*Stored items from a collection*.
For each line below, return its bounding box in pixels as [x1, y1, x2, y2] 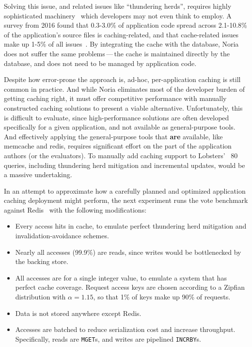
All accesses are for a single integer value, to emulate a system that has [15, 272, 227, 282]
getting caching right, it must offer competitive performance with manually [4, 93, 227, 103]
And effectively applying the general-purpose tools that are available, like [4, 131, 223, 141]
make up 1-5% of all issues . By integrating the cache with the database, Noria [4, 39, 239, 49]
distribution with [15, 292, 66, 302]
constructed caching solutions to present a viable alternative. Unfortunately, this [4, 102, 243, 113]
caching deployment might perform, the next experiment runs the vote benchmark [4, 195, 248, 205]
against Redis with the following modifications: [4, 204, 147, 215]
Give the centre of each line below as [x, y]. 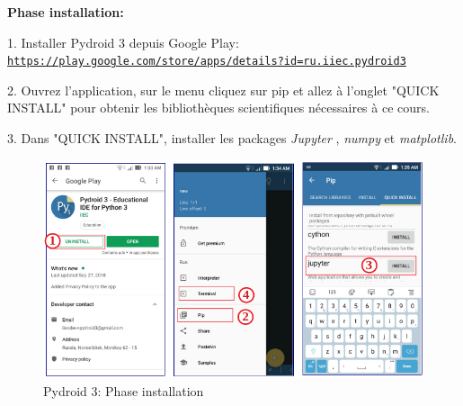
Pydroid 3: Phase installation [124, 391]
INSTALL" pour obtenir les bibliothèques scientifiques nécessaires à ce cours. [218, 108]
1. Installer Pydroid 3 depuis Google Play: [123, 42]
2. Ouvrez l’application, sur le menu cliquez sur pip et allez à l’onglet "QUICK [223, 90]
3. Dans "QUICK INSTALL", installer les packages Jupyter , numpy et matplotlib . [232, 138]
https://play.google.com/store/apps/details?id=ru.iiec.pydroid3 [207, 62]
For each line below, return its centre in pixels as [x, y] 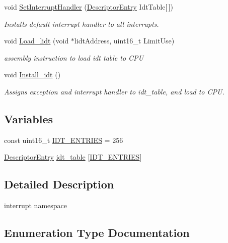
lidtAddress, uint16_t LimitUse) [124, 41]
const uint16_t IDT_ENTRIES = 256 [64, 140]
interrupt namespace [35, 205]
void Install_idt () [32, 75]
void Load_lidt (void [36, 41]
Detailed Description [59, 184]
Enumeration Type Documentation [97, 233]
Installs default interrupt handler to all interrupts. [82, 23]
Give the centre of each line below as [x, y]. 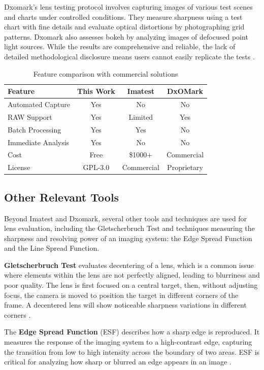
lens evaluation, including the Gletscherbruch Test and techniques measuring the [129, 228]
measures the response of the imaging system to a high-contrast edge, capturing [128, 342]
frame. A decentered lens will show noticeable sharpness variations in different [125, 305]
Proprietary [185, 167]
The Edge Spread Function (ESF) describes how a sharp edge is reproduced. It [132, 332]
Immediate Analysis [39, 142]
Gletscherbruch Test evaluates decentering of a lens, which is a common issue [129, 265]
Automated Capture [39, 104]
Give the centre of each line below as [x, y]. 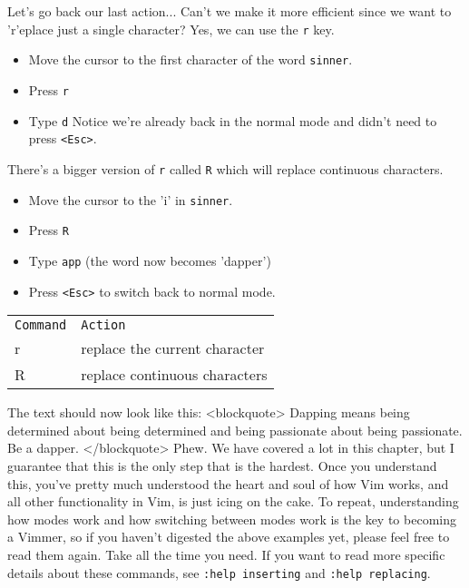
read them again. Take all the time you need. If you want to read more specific [226, 554]
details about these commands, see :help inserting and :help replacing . [219, 572]
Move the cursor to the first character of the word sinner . [191, 59]
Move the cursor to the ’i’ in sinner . [131, 199]
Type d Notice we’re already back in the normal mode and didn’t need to [233, 120]
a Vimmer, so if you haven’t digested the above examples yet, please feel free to [229, 537]
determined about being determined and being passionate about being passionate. [235, 430]
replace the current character [173, 348]
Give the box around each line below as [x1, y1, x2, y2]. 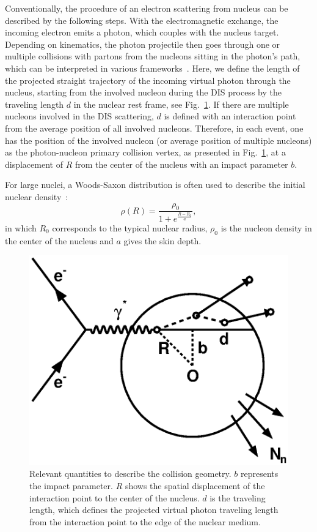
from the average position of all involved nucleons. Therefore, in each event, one [5, 121, 304, 134]
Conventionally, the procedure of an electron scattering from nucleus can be [5, 2, 288, 14]
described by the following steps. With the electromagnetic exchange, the [5, 13, 279, 26]
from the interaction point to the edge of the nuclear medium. [29, 515, 261, 528]
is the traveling [210, 491, 266, 504]
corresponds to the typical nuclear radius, [52, 221, 208, 234]
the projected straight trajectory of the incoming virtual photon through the [5, 73, 291, 86]
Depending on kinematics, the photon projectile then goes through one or [5, 37, 280, 50]
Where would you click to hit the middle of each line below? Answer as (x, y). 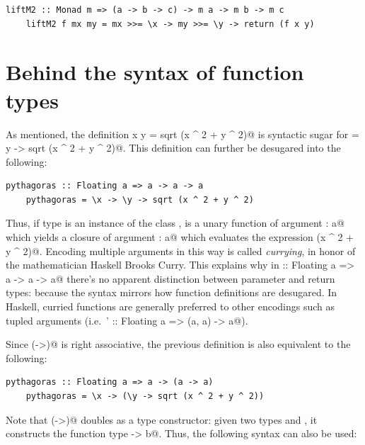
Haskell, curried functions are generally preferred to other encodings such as (170, 306)
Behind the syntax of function (155, 72)
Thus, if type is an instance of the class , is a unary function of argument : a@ (175, 223)
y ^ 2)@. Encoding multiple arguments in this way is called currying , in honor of (181, 250)
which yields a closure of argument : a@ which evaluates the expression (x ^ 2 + (180, 237)
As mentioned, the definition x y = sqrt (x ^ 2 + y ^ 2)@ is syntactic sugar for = (182, 134)
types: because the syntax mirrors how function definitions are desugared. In (172, 292)
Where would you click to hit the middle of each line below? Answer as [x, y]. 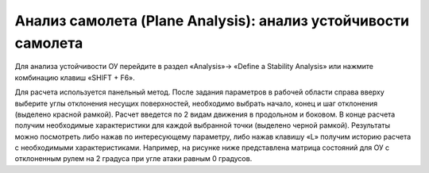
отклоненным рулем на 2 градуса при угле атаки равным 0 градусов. [133, 159]
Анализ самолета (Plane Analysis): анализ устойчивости [212, 21]
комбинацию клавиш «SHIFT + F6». [75, 77]
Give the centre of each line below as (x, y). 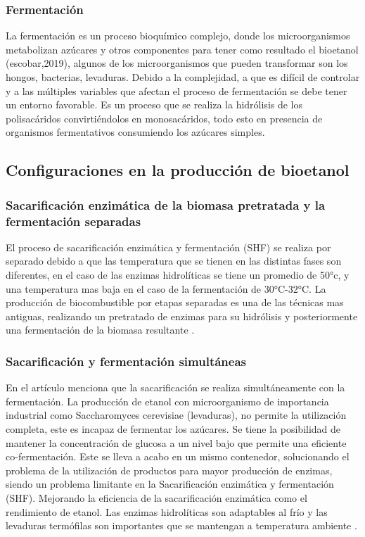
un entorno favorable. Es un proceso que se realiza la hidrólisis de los (154, 105)
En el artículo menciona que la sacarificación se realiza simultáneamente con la (175, 387)
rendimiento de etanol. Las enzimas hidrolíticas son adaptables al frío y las (167, 511)
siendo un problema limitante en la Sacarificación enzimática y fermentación (170, 484)
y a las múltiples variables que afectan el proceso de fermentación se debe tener (177, 90)
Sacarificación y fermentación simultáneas (126, 361)
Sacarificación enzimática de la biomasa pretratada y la (166, 204)
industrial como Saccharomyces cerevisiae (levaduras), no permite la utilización (176, 415)
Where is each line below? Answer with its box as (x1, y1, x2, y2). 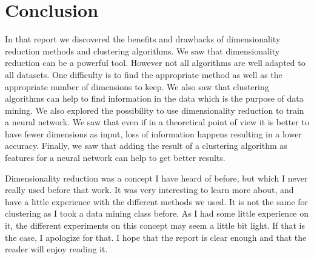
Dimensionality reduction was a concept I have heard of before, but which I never (5, 171, 308, 184)
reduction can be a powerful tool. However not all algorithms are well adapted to (5, 56, 306, 69)
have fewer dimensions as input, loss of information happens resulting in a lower (5, 127, 302, 140)
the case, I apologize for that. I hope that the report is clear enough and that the (5, 231, 307, 243)
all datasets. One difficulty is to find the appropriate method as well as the (5, 68, 282, 80)
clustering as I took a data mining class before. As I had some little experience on (5, 207, 309, 220)
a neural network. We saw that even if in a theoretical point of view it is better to (5, 116, 309, 128)
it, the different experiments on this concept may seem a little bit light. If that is (5, 219, 306, 232)
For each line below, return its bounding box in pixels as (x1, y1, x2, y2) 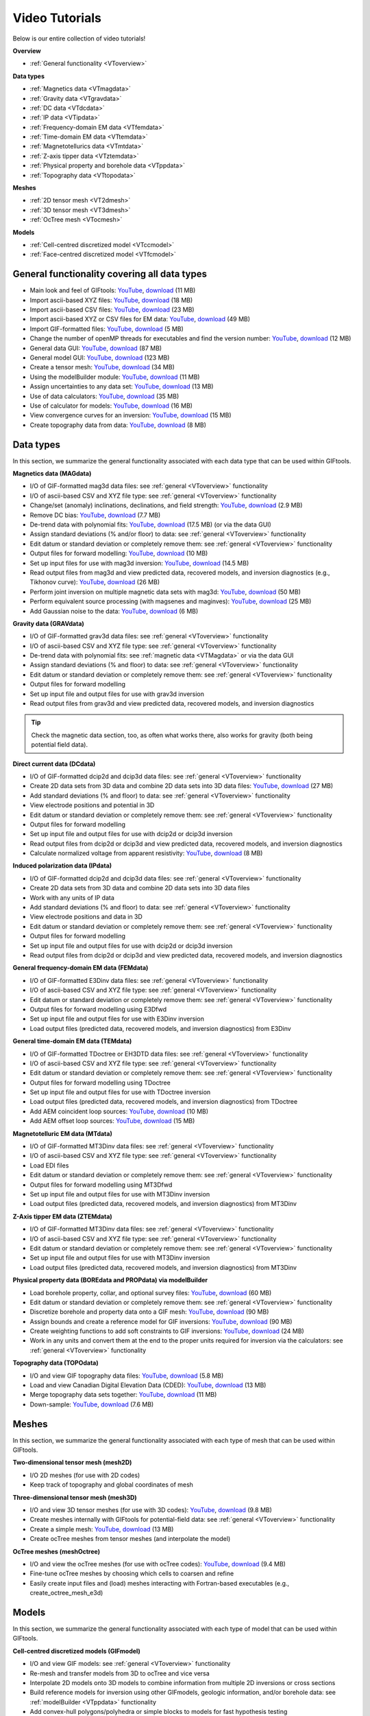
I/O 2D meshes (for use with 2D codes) (29, 1471, 140, 1479)
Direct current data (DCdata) (12, 759, 96, 768)
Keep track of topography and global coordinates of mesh (29, 1481, 193, 1489)
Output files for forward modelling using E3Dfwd (29, 1005, 167, 1013)
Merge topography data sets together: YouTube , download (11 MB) (29, 1391, 217, 1399)
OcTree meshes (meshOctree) (12, 1547, 101, 1555)
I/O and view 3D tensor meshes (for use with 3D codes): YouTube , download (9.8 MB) (29, 1506, 272, 1514)
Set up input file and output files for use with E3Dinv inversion (29, 1014, 205, 1023)
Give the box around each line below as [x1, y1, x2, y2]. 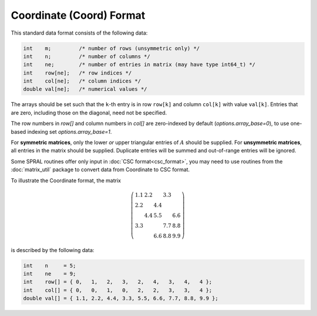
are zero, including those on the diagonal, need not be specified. [11, 109, 167, 116]
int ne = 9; [23, 270, 76, 277]
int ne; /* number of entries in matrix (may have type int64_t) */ [23, 62, 255, 68]
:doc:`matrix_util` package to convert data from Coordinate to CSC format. [11, 166, 190, 173]
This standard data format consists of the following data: [11, 29, 148, 36]
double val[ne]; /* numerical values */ [23, 86, 147, 93]
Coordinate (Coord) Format [11, 9, 146, 22]
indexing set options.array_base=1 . [27, 128, 112, 135]
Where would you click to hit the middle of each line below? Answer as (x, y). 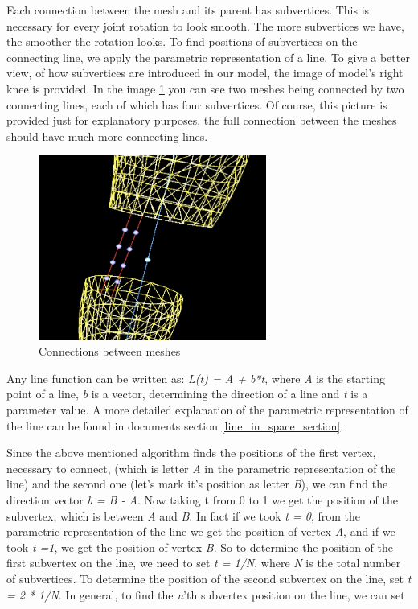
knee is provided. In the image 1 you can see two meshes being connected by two (205, 88)
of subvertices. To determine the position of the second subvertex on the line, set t (209, 578)
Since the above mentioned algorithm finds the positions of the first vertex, (191, 453)
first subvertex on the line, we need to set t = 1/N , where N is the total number (204, 563)
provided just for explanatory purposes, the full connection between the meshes (202, 120)
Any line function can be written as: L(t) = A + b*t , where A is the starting (196, 378)
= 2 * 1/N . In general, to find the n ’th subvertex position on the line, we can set (206, 594)
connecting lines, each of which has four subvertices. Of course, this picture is (197, 104)
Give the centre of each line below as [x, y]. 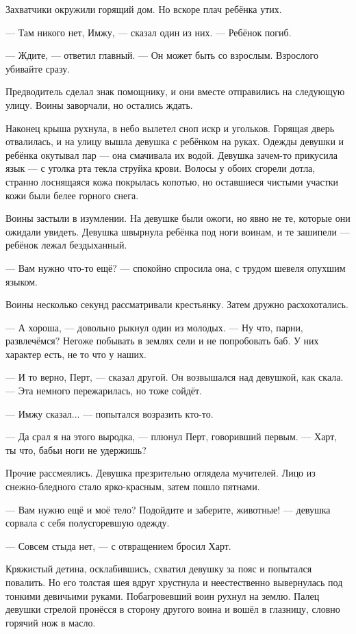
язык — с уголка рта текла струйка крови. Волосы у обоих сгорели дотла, [161, 168]
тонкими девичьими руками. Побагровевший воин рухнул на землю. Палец [163, 595]
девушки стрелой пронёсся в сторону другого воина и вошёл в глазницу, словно [173, 609]
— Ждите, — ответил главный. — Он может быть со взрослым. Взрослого [162, 55]
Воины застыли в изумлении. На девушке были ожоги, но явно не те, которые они [178, 218]
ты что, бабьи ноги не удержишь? [76, 449]
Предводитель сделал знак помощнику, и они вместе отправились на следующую [175, 91]
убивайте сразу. [38, 68]
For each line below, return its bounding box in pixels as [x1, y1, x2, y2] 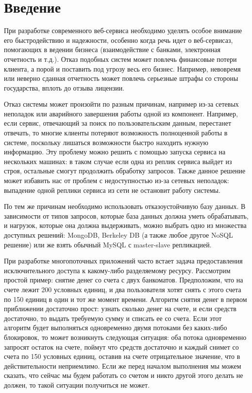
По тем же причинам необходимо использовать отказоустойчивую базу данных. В [4, 201, 246, 211]
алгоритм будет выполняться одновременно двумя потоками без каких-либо [4, 322, 227, 333]
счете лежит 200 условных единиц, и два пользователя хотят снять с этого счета [4, 284, 241, 294]
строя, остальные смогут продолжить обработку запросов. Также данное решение [4, 166, 246, 176]
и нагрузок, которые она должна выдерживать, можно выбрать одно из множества [4, 220, 247, 230]
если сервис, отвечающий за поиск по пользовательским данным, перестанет [4, 118, 232, 128]
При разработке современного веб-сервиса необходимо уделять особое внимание [4, 25, 242, 36]
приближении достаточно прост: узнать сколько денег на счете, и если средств [4, 303, 236, 314]
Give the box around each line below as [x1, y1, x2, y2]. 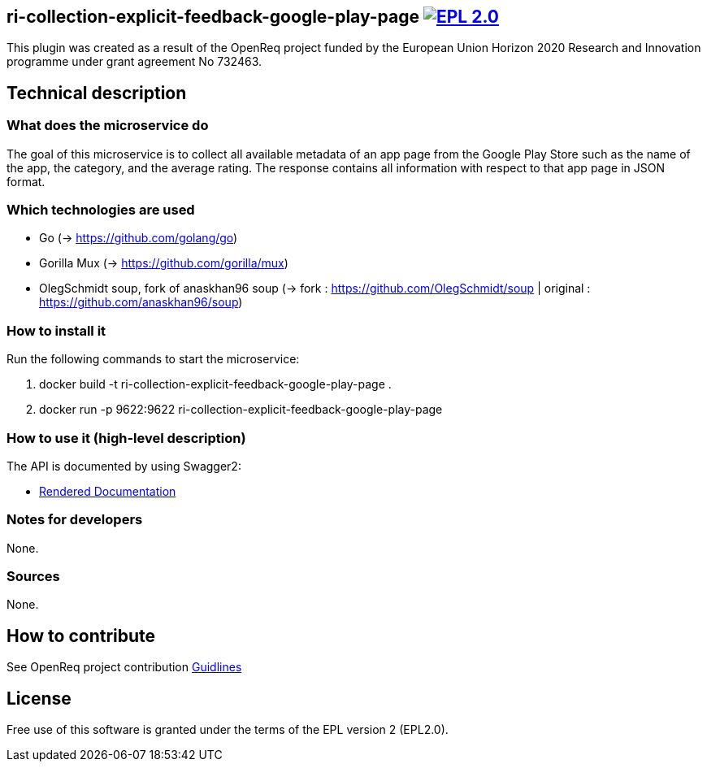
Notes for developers [7, 511, 143, 528]
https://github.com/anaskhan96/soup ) [39, 295, 243, 310]
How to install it [7, 322, 106, 339]
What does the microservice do [7, 117, 209, 134]
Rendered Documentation [39, 484, 176, 498]
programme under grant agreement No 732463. [7, 54, 262, 69]
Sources [7, 568, 60, 585]
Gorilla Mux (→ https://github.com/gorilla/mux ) [39, 256, 288, 271]
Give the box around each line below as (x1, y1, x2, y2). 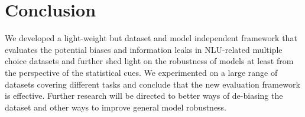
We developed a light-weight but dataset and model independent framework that (5, 32, 297, 44)
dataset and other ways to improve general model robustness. (5, 101, 227, 113)
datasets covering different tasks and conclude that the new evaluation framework (5, 78, 300, 90)
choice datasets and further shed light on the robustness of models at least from (5, 55, 294, 67)
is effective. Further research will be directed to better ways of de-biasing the (5, 89, 283, 102)
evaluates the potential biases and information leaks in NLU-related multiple (5, 43, 283, 55)
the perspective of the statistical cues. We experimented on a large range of (5, 66, 278, 78)
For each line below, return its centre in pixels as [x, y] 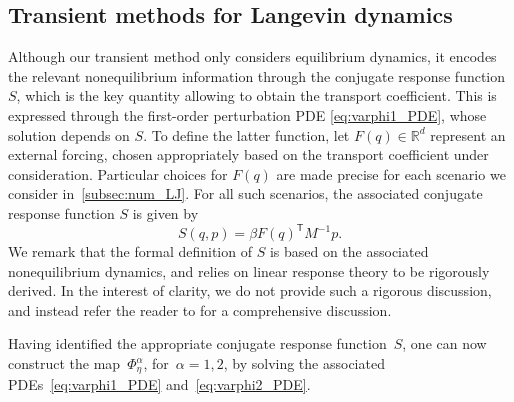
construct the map [64, 363]
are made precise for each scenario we [391, 173]
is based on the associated [349, 251]
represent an [468, 134]
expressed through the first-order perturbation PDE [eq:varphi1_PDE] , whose [247, 114]
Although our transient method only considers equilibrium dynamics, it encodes [252, 56]
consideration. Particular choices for [118, 173]
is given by [165, 212]
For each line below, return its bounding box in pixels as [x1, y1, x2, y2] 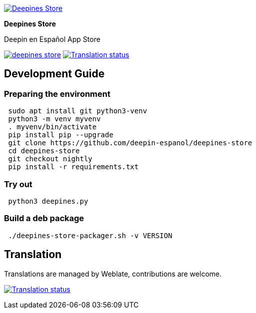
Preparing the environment [4, 88, 111, 99]
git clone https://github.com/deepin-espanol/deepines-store [8, 139, 253, 147]
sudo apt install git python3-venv [8, 107, 147, 115]
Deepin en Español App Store [4, 35, 101, 43]
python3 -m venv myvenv [8, 115, 101, 123]
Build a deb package [4, 213, 84, 224]
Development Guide [4, 67, 105, 80]
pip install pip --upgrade [8, 131, 114, 139]
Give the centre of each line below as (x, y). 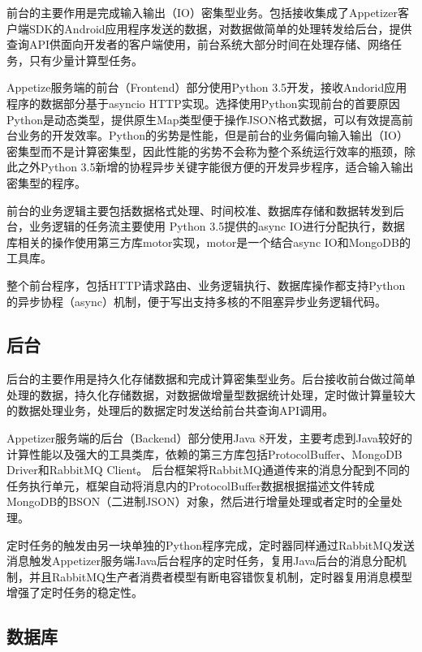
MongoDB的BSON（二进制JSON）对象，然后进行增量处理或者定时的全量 (199, 501)
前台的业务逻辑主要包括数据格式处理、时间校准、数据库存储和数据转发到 (200, 210)
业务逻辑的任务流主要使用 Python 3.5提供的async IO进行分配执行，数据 (217, 226)
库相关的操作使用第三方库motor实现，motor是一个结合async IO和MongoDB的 (209, 242)
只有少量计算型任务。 (86, 60)
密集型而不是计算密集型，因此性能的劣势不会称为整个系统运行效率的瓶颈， (205, 151)
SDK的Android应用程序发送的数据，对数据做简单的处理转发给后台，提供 (220, 28)
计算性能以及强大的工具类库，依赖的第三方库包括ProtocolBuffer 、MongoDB (205, 453)
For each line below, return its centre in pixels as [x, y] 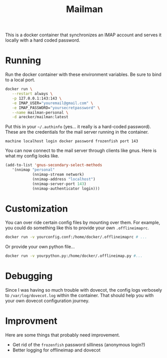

*Problem*. If a line in the records includes "character", it counts toward the total; report that total by itself.

*Result for this exercise*. 2